Davutoğlu ise İslamofobi tartışmalarını kastederek, “Bugünlerde ortaya konulan resim geleceğe dönük neler yapılabileceğinin ilk mesajlarını da veriyor. Eğer Türkiye, AB’ye engel çıkarılmamış olsaydı emin olunuz bu kültürel gerilimler bu ölçüde olmazdı. Maalesef son dönemde bu karşıtlıklar üzerinden siyaset yapmak Avrupa’da prim yapar hale geldi. Problemin kaynağı burada. Karşı kültürlere yönelik tahrik edici tutumların getirdiği tepkiler bugünkü tabloyla karşı karşıya kaldığımızı gösteriyor. Bu saldırıyı yapanlar da Müslüman ülkede yetişmiş değiller. Paris’te yetişmiş gençler” gibi bir açıklamayla işin içinden çıktı.

Problemin kaynağı “İslam dinine saldırılar var, buna karşı da böylesi tepkiler veriliyor” şeklinde çarpıtılırken, bir yandan da böylesi örgütlere Türkiye’den silah akıtılıyor. IŞİD’i “öfkeli kalabalık” olarak görüp meşrulaştıran bir zihniyettir karşımızdaki.

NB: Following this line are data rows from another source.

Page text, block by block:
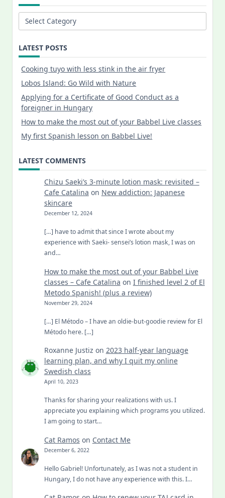
Categories
LATEST POSTS
Cooking tuyo with less stink in the air fryer
Lobos Island: Go Wild with Nature
Applying for a Certificate of Good Conduct as a
foreigner in Hungary
How to make the most out of your Babbel Live classes
My first Spanish lesson on Babbel Live!
LATEST COMMENTS
Chizu Saeki’s 3-minute lotion mask: revisited –
Cafe Catalina on New addiction: Japanese
skincare
December 12, 2024
[…] have to admit that since I wrote about my
experience with Saeki- sensei’s lotion mask, I was on
and…
How to make the most out of your Babbel Live
classes – Cafe Catalina on I finished level 2 of El
Metodo Spanish! (plus a review)
November 29, 2024
[…] El Método – I have an oldie-but-goodie review for El
Método here. […]
Roxanne Justiz on 2023 half-year language
learning plan, and why I quit my online
Swedish class
April 10, 2023
Thanks for sharing your realizations with us. I
appreciate you explaining which programs you utilized.
I am going to start…
Cat Ramos on Contact Me
December 6, 2022
Hello Gabriel! Unfortunately, as I was not a student in
Hungary, I do not have any experience with this. I…
Cat Ramos on How to renew your TAJ card in

Böylesi örgütlerin varlığını bu şekilde meşrulaştırmak gündelik hayatta karşımıza İslami değerlerin dayatılması ve faşizan uygulamalar olarak çıkmaktadır. Zaten Türkiye’de oruç tutmadığı için insanların şiddete uğraması, papaz cinayetlerinde olduğu ya da Alevi emekçilerin maruz kaldıkları türden saldırılar da “dini” duygular bahane edilerek yapıldı. Böylesi saldırılar AKP’nin yaratmak istediği tabloda daha geniş yer bulacaktır. Açıklama açıktır; birilerinin dini duygularına zarar verilmiştir! Şiddetin dozunun bir yerde çok diğerinde az olması bu gerçeği değiştirmemektedir. Eklemek gerekir ki bu söylem her türden eleştiriye de kapalılık getirmektedir. Gündelik yaşamımızda eğitimden sağlığa toplumsal yaşamın tüm alanlarında dinci-gericiliğin hakim kılınmak istendiği Türkiye’de de bunun sonuçlarının çok farklı olacağını görmek gerekiyor.

Kuşkusuz bu tartışmalar dünya genelinde artan emperyalist savaş ve saldırganlık politikalarının bir parçası olarak beslenen cihatçı çeteler gerçeği ile birlikte ele alınmalıdır. El Kaide ve IŞİD gerçeği bunun ön önemli örnekleridir. Bu politikaların faturasını ise dünya emekçi halkları ödemektedir.